Check this one out! http://www.ncwaterman.com/
Most of the tarpon are down in the Pamlico Sound and River.


----------



## Out Sick (May 27, 2006)

I've done a little research on that Tarpon fishery and what my books tell me is that some of the biggest Tarpon come from the sound. I know they love spot. Put some out on a fishfinder on the bottom along with one freelined and croaker or any other cutbait or live fish from the area. Fish top and bottom. I've also heard they slay em in some of the more southerly rivers dumping out of there. I want to say one is called the News river. Its spelled Nuess or something odd like that if memory serves me correct but pronounced news. Just remember when he skys out of the water to do as they say, "Bow to the King" and drop that rod tip to try your best to not have him throw the hook. Good Luck if you go. 

Ben


----------



## JeepMike (Feb 4, 2008)

Brooksobx said:


> Check this one out! http://www.ncwaterman.com/
> Most of the tarpon are down in the Pamlico Sound and River.

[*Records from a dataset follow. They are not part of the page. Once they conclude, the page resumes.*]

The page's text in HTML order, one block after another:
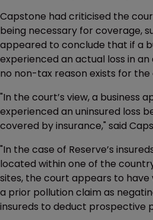
Capstone had criticised the
being necessary for coverage,
appeared to conclude that if a
experienced an actual loss in
no non-tax reason exists for the
"In the court’s view, a business
experienced an uninsured loss
covered by insurance," said
"In the case of Reserve’s
located within one of the
sites, the court appears to
a prior pollution claim as
insureds to deduct prospective
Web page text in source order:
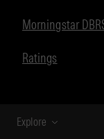
Morningstar
Ratings
Explore

Uh oh Jesse! Got someone chasing you! 

Jesse - you caught any more tarpon since that big boy you grabbed a few years back?


----------



## AbuMike (Sep 3, 2007)

For those who know how and where they are there and can be caught. I grew up on the Pamlico River in little Washington and we have seen them there fishing for big Flounder in and around the secret spot in the lower reaches and the sound. It's a very well kept secret, I have stood on the bridge and watched them in the chain.


----------